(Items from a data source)
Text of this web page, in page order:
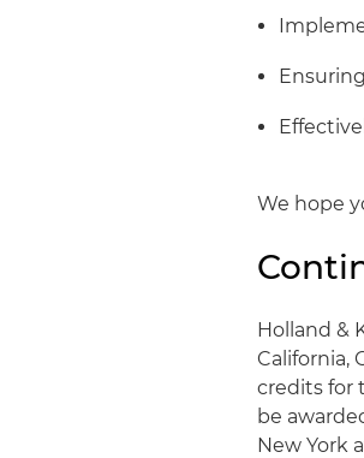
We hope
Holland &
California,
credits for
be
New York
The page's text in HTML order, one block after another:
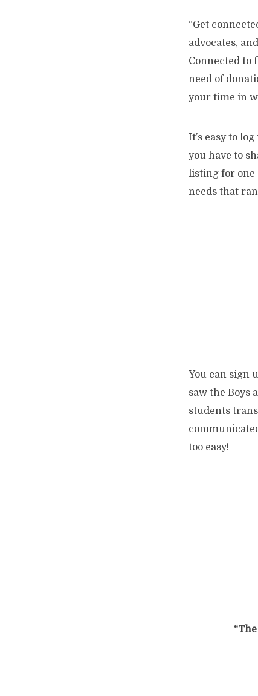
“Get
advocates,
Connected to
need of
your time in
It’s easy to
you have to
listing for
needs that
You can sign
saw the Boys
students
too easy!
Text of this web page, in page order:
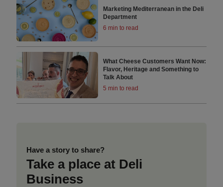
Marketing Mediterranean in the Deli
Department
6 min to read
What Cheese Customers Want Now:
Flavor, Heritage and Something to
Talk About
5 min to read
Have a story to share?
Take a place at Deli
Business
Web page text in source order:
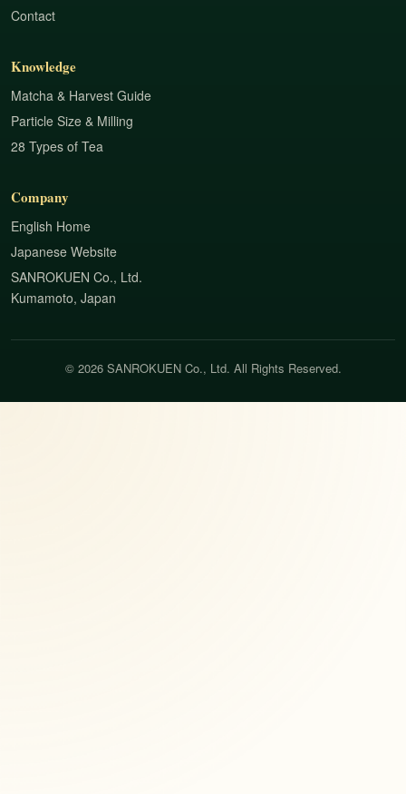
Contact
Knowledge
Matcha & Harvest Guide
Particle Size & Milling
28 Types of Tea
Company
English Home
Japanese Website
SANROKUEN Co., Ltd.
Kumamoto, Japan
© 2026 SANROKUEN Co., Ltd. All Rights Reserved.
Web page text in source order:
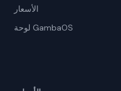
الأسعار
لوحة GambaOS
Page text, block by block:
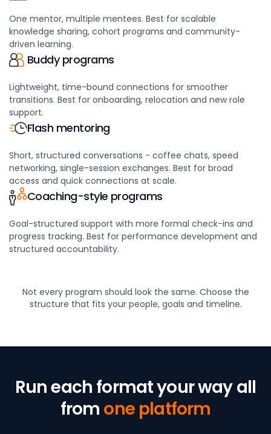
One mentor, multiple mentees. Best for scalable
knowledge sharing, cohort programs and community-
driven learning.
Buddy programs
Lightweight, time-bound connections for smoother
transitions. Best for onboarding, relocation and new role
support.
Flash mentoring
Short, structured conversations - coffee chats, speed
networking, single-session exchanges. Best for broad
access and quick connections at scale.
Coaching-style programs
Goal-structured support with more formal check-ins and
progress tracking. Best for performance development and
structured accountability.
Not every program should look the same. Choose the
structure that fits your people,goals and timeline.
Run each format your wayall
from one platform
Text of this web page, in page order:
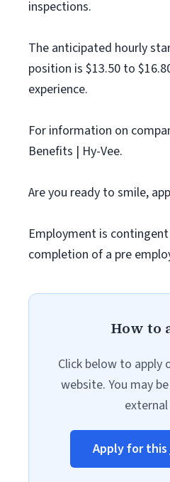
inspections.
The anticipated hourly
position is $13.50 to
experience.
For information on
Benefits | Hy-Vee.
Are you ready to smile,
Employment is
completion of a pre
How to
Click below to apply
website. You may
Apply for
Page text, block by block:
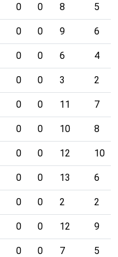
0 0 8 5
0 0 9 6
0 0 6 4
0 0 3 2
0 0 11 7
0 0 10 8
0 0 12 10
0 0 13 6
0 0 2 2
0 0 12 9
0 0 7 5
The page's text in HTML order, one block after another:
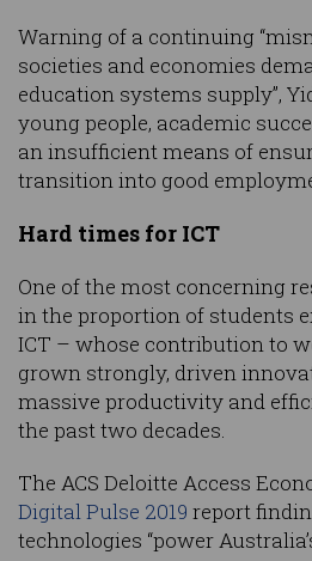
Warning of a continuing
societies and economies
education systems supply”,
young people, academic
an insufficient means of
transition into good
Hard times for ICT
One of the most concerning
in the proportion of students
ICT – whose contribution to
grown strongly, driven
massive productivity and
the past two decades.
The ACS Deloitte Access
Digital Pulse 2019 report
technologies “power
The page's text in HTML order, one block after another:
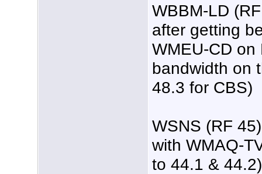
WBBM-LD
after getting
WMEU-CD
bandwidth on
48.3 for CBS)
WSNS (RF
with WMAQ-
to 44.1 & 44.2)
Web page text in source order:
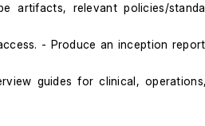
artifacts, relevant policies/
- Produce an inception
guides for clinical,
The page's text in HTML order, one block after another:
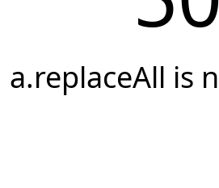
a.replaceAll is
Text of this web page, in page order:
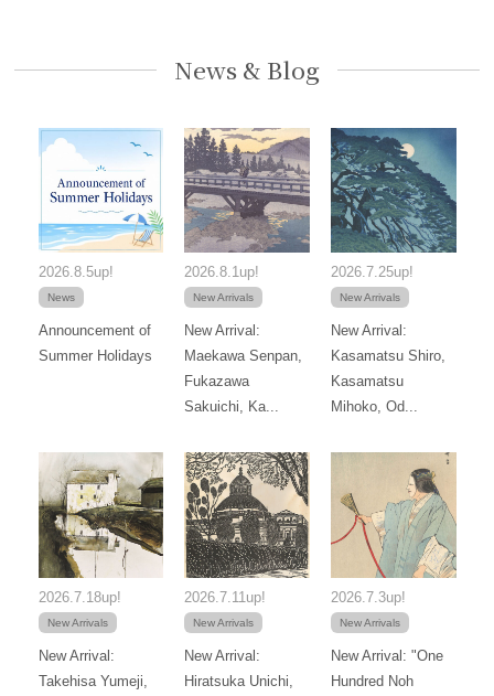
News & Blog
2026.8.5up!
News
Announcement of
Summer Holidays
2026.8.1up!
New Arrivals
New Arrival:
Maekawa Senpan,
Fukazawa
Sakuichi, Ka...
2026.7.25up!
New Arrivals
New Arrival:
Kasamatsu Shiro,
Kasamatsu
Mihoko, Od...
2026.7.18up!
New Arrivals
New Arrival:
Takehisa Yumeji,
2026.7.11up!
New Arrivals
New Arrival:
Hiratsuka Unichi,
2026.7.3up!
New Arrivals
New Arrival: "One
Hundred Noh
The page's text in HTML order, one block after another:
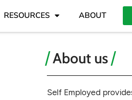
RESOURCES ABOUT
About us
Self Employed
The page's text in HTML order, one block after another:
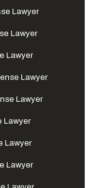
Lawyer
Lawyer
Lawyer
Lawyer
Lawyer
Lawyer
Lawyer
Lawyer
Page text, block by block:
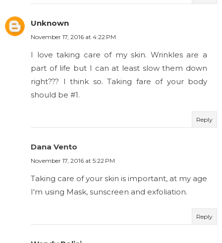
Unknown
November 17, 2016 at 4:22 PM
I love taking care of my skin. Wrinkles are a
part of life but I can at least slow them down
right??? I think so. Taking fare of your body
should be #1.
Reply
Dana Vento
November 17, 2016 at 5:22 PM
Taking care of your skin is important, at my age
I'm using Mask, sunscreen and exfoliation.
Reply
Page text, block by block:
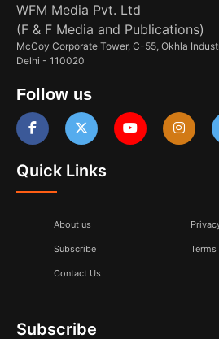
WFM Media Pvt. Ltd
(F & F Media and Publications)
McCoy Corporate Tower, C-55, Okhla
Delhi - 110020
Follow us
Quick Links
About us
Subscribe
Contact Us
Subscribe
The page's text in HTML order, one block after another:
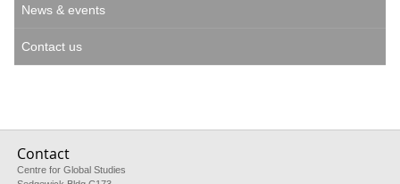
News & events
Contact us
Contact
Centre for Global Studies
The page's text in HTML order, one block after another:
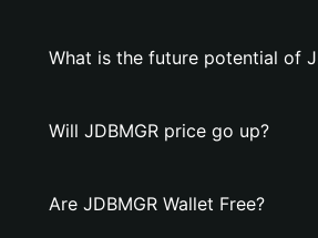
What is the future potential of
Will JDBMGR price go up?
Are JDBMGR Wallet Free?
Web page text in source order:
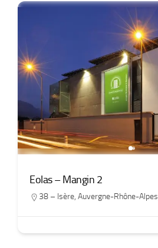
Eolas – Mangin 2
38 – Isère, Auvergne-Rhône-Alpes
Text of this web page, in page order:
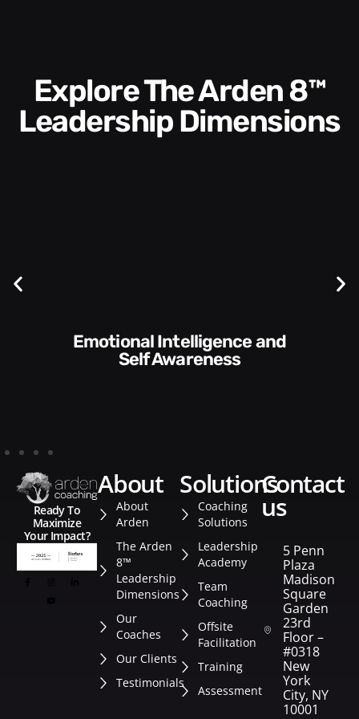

What you will do →
Leave out the images and repeat the rest of the data word for word.

Finished exercise →
Text of this web page, in page order:
We hope
Holland &
California,
credits for
be
New York
The page's text in HTML order, one block after another:
“Get
advocates,
Connected to
need of
your time in
It’s easy to
you have to
listing for
needs that
You can sign
saw the Boys
students
too easy!
Text of this web page, in page order:
Marketing Mediterranean in the Deli
Department
6 min to read
What Cheese Customers Want Now:
Flavor, Heritage and Something to
Talk About
5 min to read
Have a story to share?
Take a place at Deli
Business
Web page text in source order:
Contact
Knowledge
Matcha & Harvest Guide
Particle Size & Milling
28 Types of Tea
Company
English Home
Japanese Website
SANROKUEN Co., Ltd.
Kumamoto, Japan
© 2026 SANROKUEN Co., Ltd. All Rights Reserved.
Web page text in source order:
الأسعار
لوحة GambaOS
Page text, block by block:
One mentor, multiple mentees. Best for scalable
knowledge sharing, cohort programs and community-
driven learning.
Buddy programs
Lightweight, time-bound connections for smoother
transitions. Best for onboarding, relocation and new role
support.
Flash mentoring
Short, structured conversations - coffee chats, speed
networking, single-session exchanges. Best for broad
access and quick connections at scale.
Coaching-style programs
Goal-structured support with more formal check-ins and
progress tracking. Best for performance development and
structured accountability.
Not every program should look the same. Choose the
structure that fits your people,goals and timeline.
Run each format your wayall
from one platform
Text of this web page, in page order:
inspections.
The anticipated hourly
position is $13.50 to
experience.
For information on
Benefits | Hy-Vee.
Are you ready to smile,
Employment is
completion of a pre
How to
Click below to apply
website. You may
Apply for
Page text, block by block:
0 0 8 5
0 0 9 6
0 0 6 4
0 0 3 2
0 0 11 7
0 0 10 8
0 0 12 10
0 0 13 6
0 0 2 2
0 0 12 9
0 0 7 5
The page's text in HTML order, one block after another:
Warning of a continuing
societies and economies
education systems supply”,
young people, academic
an insufficient means of
transition into good
Hard times for ICT
One of the most concerning
in the proportion of students
ICT – whose contribution to
grown strongly, driven
massive productivity and
the past two decades.
The ACS Deloitte Access
Digital Pulse 2019 report
technologies “power
The page's text in HTML order, one block after another:
WBBM-LD
after getting
WMEU-CD
bandwidth on
48.3 for CBS)
WSNS (RF
with WMAQ-
to 44.1 & 44.2)
Web page text in source order:
artifacts, relevant policies/
- Produce an inception
guides for clinical,
The page's text in HTML order, one block after another:
a.replaceAll is
Text of this web page, in page order:
News & Blog
2026.8.5up!
News
Announcement of
Summer Holidays
2026.8.1up!
New Arrivals
New Arrival:
Maekawa Senpan,
Fukazawa
Sakuichi, Ka...
2026.7.25up!
New Arrivals
New Arrival:
Kasamatsu Shiro,
Kasamatsu
Mihoko, Od...
2026.7.18up!
New Arrivals
New Arrival:
Takehisa Yumeji,
2026.7.11up!
New Arrivals
New Arrival:
Hiratsuka Unichi,
2026.7.3up!
New Arrivals
New Arrival: "One
Hundred Noh
The page's text in HTML order, one block after another:
RESOURCES ABOUT
About us
Self Employed
The page's text in HTML order, one block after another:
Lawyer
Lawyer
Lawyer
Lawyer
Lawyer
Lawyer
Lawyer
Lawyer
Page text, block by block:
Unknown
November 17, 2016 at 4:22 PM
I love taking care of my skin. Wrinkles are a
part of life but I can at least slow them down
right??? I think so. Taking fare of your body
should be #1.
Reply
Dana Vento
November 17, 2016 at 5:22 PM
Taking care of your skin is important, at my age
I'm using Mask, sunscreen and exfoliation.
Reply
Page text, block by block:
WFM Media Pvt. Ltd
(F & F Media and Publications)
McCoy Corporate Tower, C-55, Okhla
Delhi - 110020
Follow us
Quick Links
About us
Subscribe
Contact Us
Subscribe
The page's text in HTML order, one block after another:
News & events
Contact us
Contact
Centre for Global Studies
The page's text in HTML order, one block after another:
What is the future potential of
Will JDBMGR price go up?
Are JDBMGR Wallet Free?
Web page text in source order:
Eolas – Mangin 2
38 – Isère, Auvergne-Rhône-Alpes
Text of this web page, in page order:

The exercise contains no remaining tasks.